# EXERCISE BRIEF:
A word-for-word copy of the data, pictures excluded, is what this task asks for.

# LISTED ENTRIES:
* * *
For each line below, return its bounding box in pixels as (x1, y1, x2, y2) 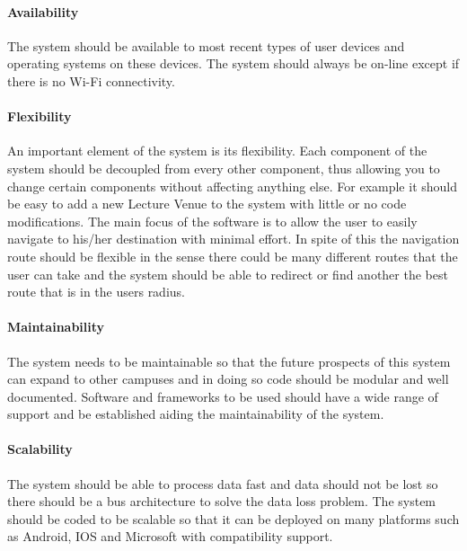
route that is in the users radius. (7, 282, 185, 301)
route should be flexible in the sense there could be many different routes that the (7, 246, 458, 265)
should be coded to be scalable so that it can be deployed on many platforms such (7, 509, 460, 528)
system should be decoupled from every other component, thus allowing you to (7, 158, 440, 177)
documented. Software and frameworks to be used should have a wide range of (7, 387, 438, 405)
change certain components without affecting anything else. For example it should (7, 176, 458, 195)
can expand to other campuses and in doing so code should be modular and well (7, 369, 449, 388)
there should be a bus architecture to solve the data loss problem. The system (7, 492, 436, 511)
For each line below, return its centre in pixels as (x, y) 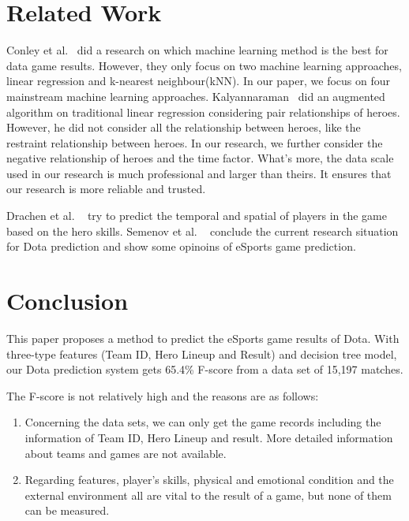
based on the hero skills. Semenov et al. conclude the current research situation (203, 231)
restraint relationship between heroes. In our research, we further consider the (195, 142)
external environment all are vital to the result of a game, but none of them (208, 495)
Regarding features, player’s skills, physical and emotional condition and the (209, 480)
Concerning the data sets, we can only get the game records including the (203, 422)
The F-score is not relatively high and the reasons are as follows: (163, 395)
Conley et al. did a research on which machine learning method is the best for (197, 50)
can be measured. (67, 510)
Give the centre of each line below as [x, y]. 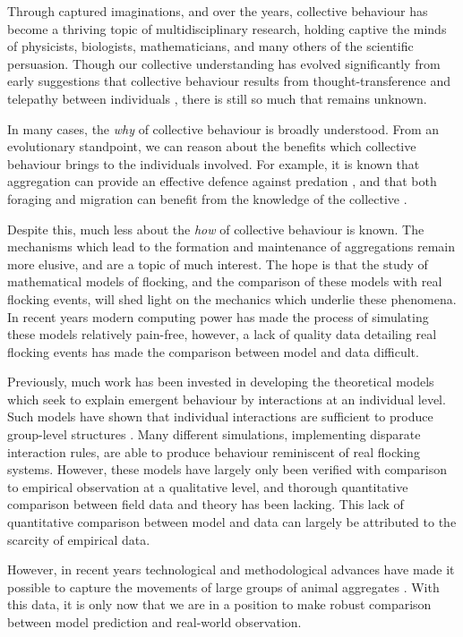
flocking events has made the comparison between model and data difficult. [213, 351]
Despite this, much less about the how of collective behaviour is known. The [216, 229]
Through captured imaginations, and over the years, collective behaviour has [218, 11]
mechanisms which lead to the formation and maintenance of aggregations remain [231, 246]
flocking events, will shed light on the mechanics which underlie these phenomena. [232, 298]
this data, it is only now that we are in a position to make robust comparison [219, 604]
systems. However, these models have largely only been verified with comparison [227, 469]
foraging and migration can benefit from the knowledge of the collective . [207, 198]
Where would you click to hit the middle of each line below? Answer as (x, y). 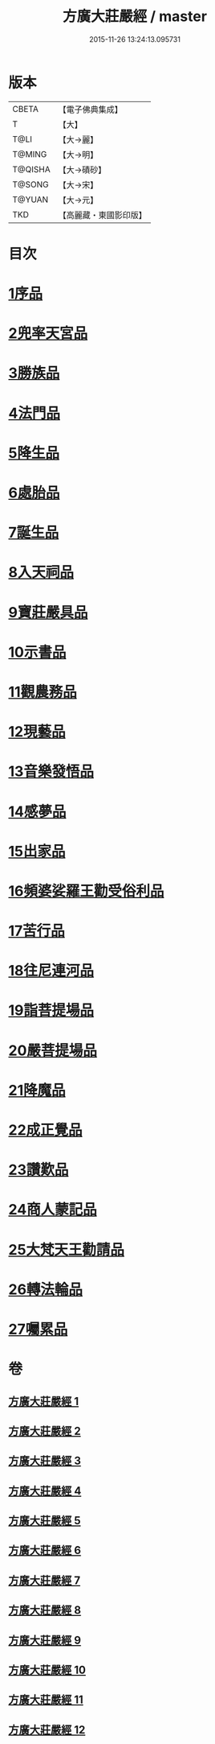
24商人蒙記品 (53, 1210)
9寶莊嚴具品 (48, 612)
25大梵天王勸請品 (67, 1249)
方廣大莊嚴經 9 (45, 1640)
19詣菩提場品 (51, 1010)
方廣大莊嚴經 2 (45, 1431)
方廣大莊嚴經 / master (135, 16)
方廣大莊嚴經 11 (46, 1700)
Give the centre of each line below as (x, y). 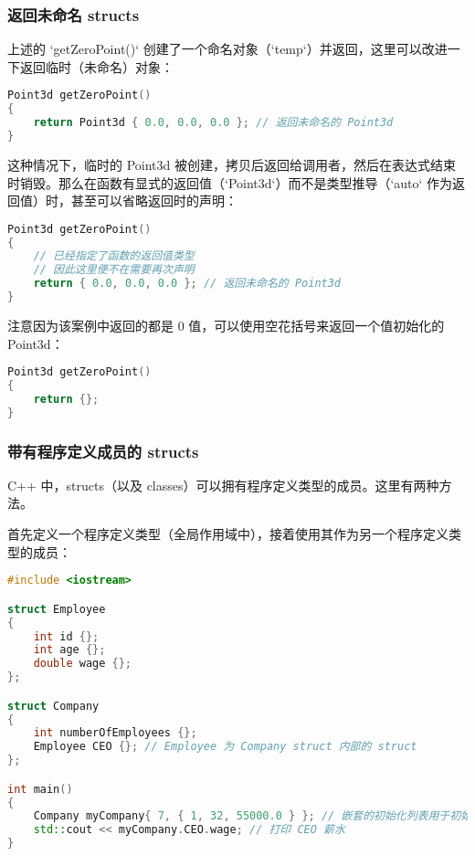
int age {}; (69, 650)
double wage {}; (83, 664)
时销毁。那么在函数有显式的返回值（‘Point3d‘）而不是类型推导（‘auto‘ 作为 (230, 182)
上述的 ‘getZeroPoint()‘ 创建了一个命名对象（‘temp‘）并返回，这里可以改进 (227, 49)
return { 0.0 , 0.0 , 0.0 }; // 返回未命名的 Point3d (187, 284)
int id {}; (66, 636)
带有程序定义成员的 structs (103, 451)
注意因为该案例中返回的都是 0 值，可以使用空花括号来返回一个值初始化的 (226, 325)
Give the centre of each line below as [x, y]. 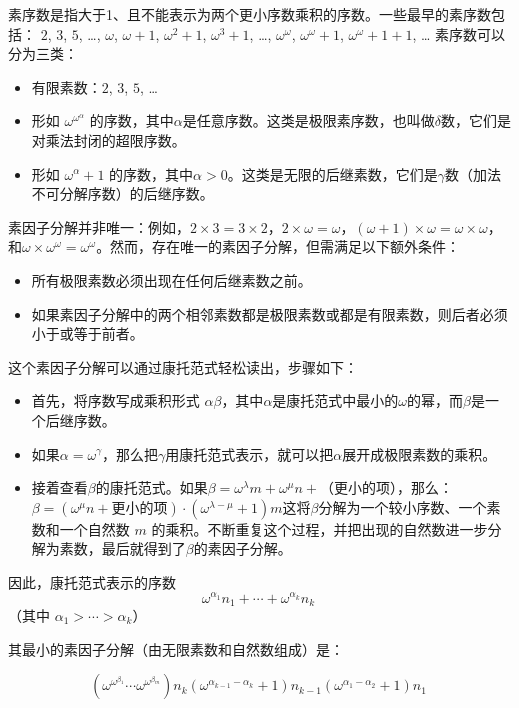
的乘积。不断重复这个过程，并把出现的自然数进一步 [319, 528]
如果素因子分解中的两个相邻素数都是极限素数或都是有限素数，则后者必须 [269, 313]
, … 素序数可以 [458, 33]
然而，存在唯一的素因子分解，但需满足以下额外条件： [285, 246]
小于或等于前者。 [87, 333]
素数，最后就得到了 [122, 548]
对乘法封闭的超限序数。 [108, 139]
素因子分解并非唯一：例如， [99, 226]
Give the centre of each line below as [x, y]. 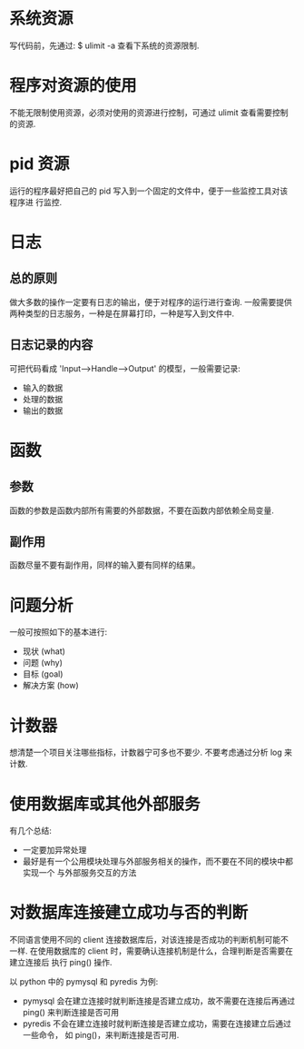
* * *
# EXERCISE RESULT:
For each line below, return its bounding box in pixels as (x1, y1, x2, y2) 
route that is in the users radius. (7, 282, 185, 301)
route should be flexible in the sense there could be many different routes that the (7, 246, 458, 265)
should be coded to be scalable so that it can be deployed on many platforms such (7, 509, 460, 528)
system should be decoupled from every other component, thus allowing you to (7, 158, 440, 177)
documented. Software and frameworks to be used should have a wide range of (7, 387, 438, 405)
change certain components without affecting anything else. For example it should (7, 176, 458, 195)
can expand to other campuses and in doing so code should be modular and well (7, 369, 449, 388)
there should be a bus architecture to solve the data loss problem. The system (7, 492, 436, 511)
For each line below, return its centre in pixels as (x, y) 
based on the hero skills. Semenov et al. conclude the current research situation (203, 231)
restraint relationship between heroes. In our research, we further consider the (195, 142)
external environment all are vital to the result of a game, but none of them (208, 495)
Regarding features, player’s skills, physical and emotional condition and the (209, 480)
Concerning the data sets, we can only get the game records including the (203, 422)
The F-score is not relatively high and the reasons are as follows: (163, 395)
Conley et al. did a research on which machine learning method is the best for (197, 50)
can be measured. (67, 510)
Give the centre of each line below as [x, y]. 
flocking events has made the comparison between model and data difficult. [213, 351]
Despite this, much less about the how of collective behaviour is known. The [216, 229]
Through captured imaginations, and over the years, collective behaviour has [218, 11]
mechanisms which lead to the formation and maintenance of aggregations remain [231, 246]
flocking events, will shed light on the mechanics which underlie these phenomena. [232, 298]
this data, it is only now that we are in a position to make robust comparison [219, 604]
systems. However, these models have largely only been verified with comparison [227, 469]
foraging and migration can benefit from the knowledge of the collective . [207, 198]
Where would you click to hit the middle of each line below? Answer as (x, y). 
24商人蒙記品 (53, 1210)
9寶莊嚴具品 (48, 612)
25大梵天王勸請品 (67, 1249)
方廣大莊嚴經 9 (45, 1640)
19詣菩提場品 (51, 1010)
方廣大莊嚴經 2 (45, 1431)
方廣大莊嚴經 / master (135, 16)
方廣大莊嚴經 11 (46, 1700)
Give the centre of each line below as (x, y). 
int age {}; (69, 650)
double wage {}; (83, 664)
时销毁。那么在函数有显式的返回值（‘Point3d‘）而不是类型推导（‘auto‘ 作为 (230, 182)
上述的 ‘getZeroPoint()‘ 创建了一个命名对象（‘temp‘）并返回，这里可以改进 (227, 49)
return { 0.0 , 0.0 , 0.0 }; // 返回未命名的 Point3d (187, 284)
int id {}; (66, 636)
带有程序定义成员的 structs (103, 451)
注意因为该案例中返回的都是 0 值，可以使用空花括号来返回一个值初始化的 (226, 325)
Give the centre of each line below as [x, y]. 
的乘积。不断重复这个过程，并把出现的自然数进一步 [319, 528]
如果素因子分解中的两个相邻素数都是极限素数或都是有限素数，则后者必须 [269, 313]
, … 素序数可以 [458, 33]
然而，存在唯一的素因子分解，但需满足以下额外条件： [285, 246]
小于或等于前者。 [87, 333]
素数，最后就得到了 [122, 548]
对乘法封闭的超限序数。 [108, 139]
素因子分解并非唯一：例如， [99, 226]
Give the centre of each line below as [x, y]. 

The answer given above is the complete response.